Biodiversity Institute of Ontario, Department of Integrative Biology, University of Guelph, Guelph, Ontario, Canada.
PLoS One. 2011 Apr 13;6(4):e17497. doi: 10.1371/journal.pone.0017497.
Timely and accurate biodiversity analysis poses an ongoing challenge for the success of biomonitoring programs. Morphology-based identification of bioindicator taxa is time consuming, and rarely supports species-level resolution especially for immature life stages. Much work has been done in the past decade to develop alternative approaches for biodiversity analysis using DNA sequence-based approaches such as molecular phylogenetics and DNA barcoding. On-going assembly of DNA barcode reference libraries will provide the basis for a DNA-based identification system. The use of recently introduced next-generation sequencing (NGS) approaches in biodiversity science has the potential to further extend the application of DNA information for routine biomonitoring applications to an unprecedented scale. Here we demonstrate the feasibility of using 454 massively parallel pyrosequencing for species-level analysis of freshwater benthic macroinvertebrate taxa commonly used for biomonitoring. We designed our experiments in order to directly compare morphology-based, Sanger sequencing DNA barcoding, and next-generation environmental barcoding approaches. Our results show the ability of 454 pyrosequencing of mini-barcodes to accurately identify all species with more than 1% abundance in the pooled mixture. Although the approach failed to identify 6 rare species in the mixture, the presence of sequences from 9 species that were not represented by individuals in the mixture provides evidence that DNA based analysis may yet provide a valuable approach in finding rare species in bulk environmental samples. We further demonstrate the application of the environmental barcoding approach by comparing benthic macroinvertebrates from an urban region to those obtained from a conservation area. Although considerable effort will be required to robustly optimize NGS tools to identify species from bulk environmental samples, our results indicate the potential of an environmental barcoding approach for biomonitoring programs.
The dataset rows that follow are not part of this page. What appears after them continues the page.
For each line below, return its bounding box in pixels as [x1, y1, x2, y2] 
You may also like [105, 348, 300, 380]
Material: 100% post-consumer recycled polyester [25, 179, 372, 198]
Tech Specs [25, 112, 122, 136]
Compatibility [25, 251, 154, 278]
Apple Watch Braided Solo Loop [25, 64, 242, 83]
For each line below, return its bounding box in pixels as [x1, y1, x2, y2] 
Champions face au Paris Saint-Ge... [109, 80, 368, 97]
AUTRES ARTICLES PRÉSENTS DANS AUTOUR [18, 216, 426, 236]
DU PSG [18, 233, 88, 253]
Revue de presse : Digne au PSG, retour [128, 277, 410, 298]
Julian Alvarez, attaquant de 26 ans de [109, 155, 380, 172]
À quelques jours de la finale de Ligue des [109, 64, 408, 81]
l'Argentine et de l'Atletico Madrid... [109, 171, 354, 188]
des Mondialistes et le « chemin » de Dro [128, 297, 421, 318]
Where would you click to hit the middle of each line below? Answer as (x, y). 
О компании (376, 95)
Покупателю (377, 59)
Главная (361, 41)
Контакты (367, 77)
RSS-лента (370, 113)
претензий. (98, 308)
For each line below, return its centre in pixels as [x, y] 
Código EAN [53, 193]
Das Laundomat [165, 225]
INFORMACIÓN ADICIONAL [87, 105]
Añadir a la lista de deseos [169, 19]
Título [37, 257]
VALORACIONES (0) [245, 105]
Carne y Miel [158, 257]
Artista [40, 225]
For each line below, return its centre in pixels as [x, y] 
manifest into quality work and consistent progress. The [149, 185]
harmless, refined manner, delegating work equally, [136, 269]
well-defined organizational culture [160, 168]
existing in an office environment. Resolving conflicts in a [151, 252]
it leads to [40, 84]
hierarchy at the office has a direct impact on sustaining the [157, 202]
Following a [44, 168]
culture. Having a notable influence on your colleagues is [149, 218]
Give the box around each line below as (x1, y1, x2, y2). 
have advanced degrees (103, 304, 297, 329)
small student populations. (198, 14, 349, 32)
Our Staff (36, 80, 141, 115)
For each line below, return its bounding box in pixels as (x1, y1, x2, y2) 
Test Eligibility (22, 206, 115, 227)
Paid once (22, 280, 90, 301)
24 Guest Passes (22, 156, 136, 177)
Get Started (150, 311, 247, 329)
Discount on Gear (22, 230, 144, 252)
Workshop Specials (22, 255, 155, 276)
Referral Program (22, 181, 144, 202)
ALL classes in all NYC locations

及时准确的生物多样性分析是生物监测计划成功的持续挑战。基于形态的生物指标类群鉴定既费时又费力,而且很少支持物种水平的分辨率,尤其是对于未成熟的生命阶段。在过去的十年中,已经做了大量的工作来开发替代方法,通过基于 DNA 序列的方法,如分子系统发育学和 DNA 条形码,进行生物多样性分析。正在进行的 DNA 条形码参考文库的组装将为基于 DNA 的鉴定系统提供基础。在生物多样性科学中使用最近引入的下一代测序(NGS)方法有可能将 DNA 信息的应用进一步扩展到常规生物监测应用,达到前所未有的规模。在这里,我们展示了使用 454 焦磷酸测序进行淡水底栖大型无脊椎动物生物监测常用类群的物种水平分析的可行性。我们设计了实验,以便直接比较基于形态的、Sanger 测序 DNA 条形码和下一代环境条形码方法。我们的结果表明,454 焦磷酸测序迷你条形码能够准确识别混合池中丰度超过 1%的所有物种。虽然该方法未能识别混合体中的 6 个稀有物种,但混合体中不存在个体的 9 个物种的序列提供了证据,表明基于 DNA 的分析可能在寻找大量环境样本中的稀有物种方面提供了有价值的方法。我们进一步通过比较城市地区和保护区的底栖大型无脊椎动物来展示环境条形码方法的应用。尽管需要大量的努力来稳健地优化 NGS 工具以从大量环境样本中识别物种,但我们的结果表明,环境条形码方法在生物监测计划中有应用潜力。